A game of thrones

Shelley Puhak’s woman-versus-woman rivalry between queens is only part of the story


This article is taken from the June 2022 issue of The Critic. To get the full magazine why not subscribe? Right now we’re offering five issues for just £10.

Medieval Christendom was filled with powerful women. A few governed realms in their own right, and many others ruled as regents for an underage son or a husband on campaign. They secured international alliances by arranging their children’s marriages. When their families went to war, they raised armies.

Puhak’s achievement is to awaken characters of a distant age: Fredegund and Brunhild

Even day-to-day, queens shaped the world around them. They manoeuvred at court by exercising patronage and advising their husbands or sons. They supported building projects and patronised abbeys. They corresponded with rulers across Christendom, presenting their interests largely in their own words. Some even commissioned or authored histories to shape the narrative of their family’s rule.

Meanwhile, their sexuality played a central part in politics. Queens were expected to bear (male) children. Those who failed could be cast aside, though the papacy tightened marriage laws in the thirteenth century. The legitimacy of heirs was essential, so accusations of adultery were poisonous. Queens were uniquely powerful and uniquely vulnerable.

The Dark Queens: A Gripping Tale of Power, Ambition and Murderous Rivalry in Early Medieval France, Shelley Puhak,
(Head of Zeus, £25)

The careers of these influential women often intersected. Sometimes they fought over kingdoms — Queen Matilda versus Empress Matilda in the “anarchy” of twelfth-century England for example. But more often they co-operated, because this is what the system of international marriage alliances was designed to encourage.

Shelley Puhak, in her non-fiction debut, focuses on the “murderous rivalry” of two sixth-century queens, Fredegund and Brunhild. By choice of subject and explicit reference, Puhak evokes the woman-versus-woman lethal drama of Game of Thrones. It makes for an exciting story, but it is worth recognising that Fredegund and Brunhild stood in a panoply of powerful medieval women, who drew from a menu of political means and often worked together. Otherwise we risk letting the GoT paradigm — in which commanding women must be vicious and at each other’s throats — distort our view of (historical) female rule.

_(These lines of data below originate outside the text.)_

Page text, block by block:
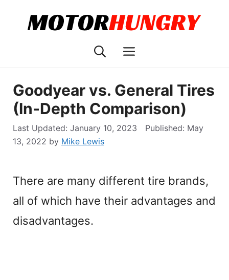
Menu
Goodyear vs. General Tires
(In-Depth Comparison)
January 10, 2023
May
13, 2022 by Mike Lewis
There are many different tire brands,
all of which have their advantages and
disadvantages.
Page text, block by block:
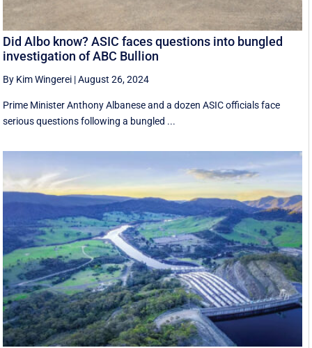
Did Albo know? ASIC faces questions into bungled
investigation of ABC Bullion
By Kim Wingerei |August 26, 2024
Prime Minister Anthony Albanese and a dozen ASIC officials face
serious questions following a bungled ...

Puhak’s achievement is to awaken characters of a distant age. Fredegund and Brunhild lived in the shadowy world of sixth-century Merovingia, the conglomeration of kingdoms in what is now France, the Low Countries and part of Germany. Amid crumbling Roman splendour, the Merovingians played out their political machinations. Fredegund was a palace slave who elbowed her way to the throne. The mistress of Chilperic I of Neustria, she engineered his separation from his first wife, and probably the murder of his second, Galswintha.

It was this murder that lit a life-long enmity with Brunhild. This Visigothic princess, who married Sigibert I of Austrasia, was Galswintha’s sister. When Sigibert was assassinated, apparently on Fredegund’s orders, the two queens propelled themselves into plot and counterplot to secure their family’s advancement at the other’s expense. The favoured weapon was assassination: The Dark Queens racks up a body count to rival a mob drama.

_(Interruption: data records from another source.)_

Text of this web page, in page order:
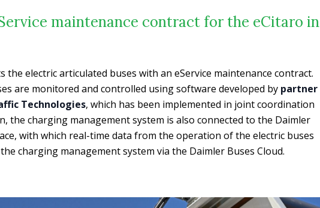
maintenance contract for the eCitaro in
the electric articulated buses with an eService maintenance contract.
are monitored and controlled using software developed by partner
Technologies, which has been implemented in joint coordination
the charging management system is also connected to the Daimler
with which real-time data from the operation of the electric buses
charging management system via the Daimler Buses Cloud.

The lives of female leaders of the era are often frustratingly beyond our reach

Other strategies are revealed through Puhak’s minor characters. Radegund was enslaved in war as a child by Clothar I and made to marry him, but abandoned her marriage for a life of chastity, founding a religious community in Poitiers. Protected and empowered by her status as a holy woman, she wielded significant political influence.

The lives of female leaders of the era are often frustratingly beyond our reach. Fortunately, Fredegund, Brunhild and Radegund are described by Gregory, Bishop of Tours and the greatest chronicler of the age. As a political player, Gregory knew his subjects personally, and weaved their careers into his History of the Franks.

As illuminating as Gregory’s History is, its dominance means we often see these queens only through his eyes. Puhak counteracts this by reading Gregory’s portrayal against the grain, and drawing where possible from the poet Venantius Fortunatus. She also uses archaeological evidence to paint their physical world, and gilds their stories with imagined scenes.

Ultimately, Puhak puts the “dark” in Dark Queens by conveying the precariousness of their lives with an empathy that makes the story all the more unsettling. By the final chapters, I wanted to applaud Fredegund and Brunhild just for surviving to a reasonable age, though there was to be no happy ending. While Fredegund died (probably) of natural causes, Brunhild was delivered to Fredegund’s son, Clothar II. She was tied to horses and pulled to pieces.

These are stories that deserve to be more widely known. Brava to Shelley Puhak for bringing Fredegund and Brunhild out of the darkness.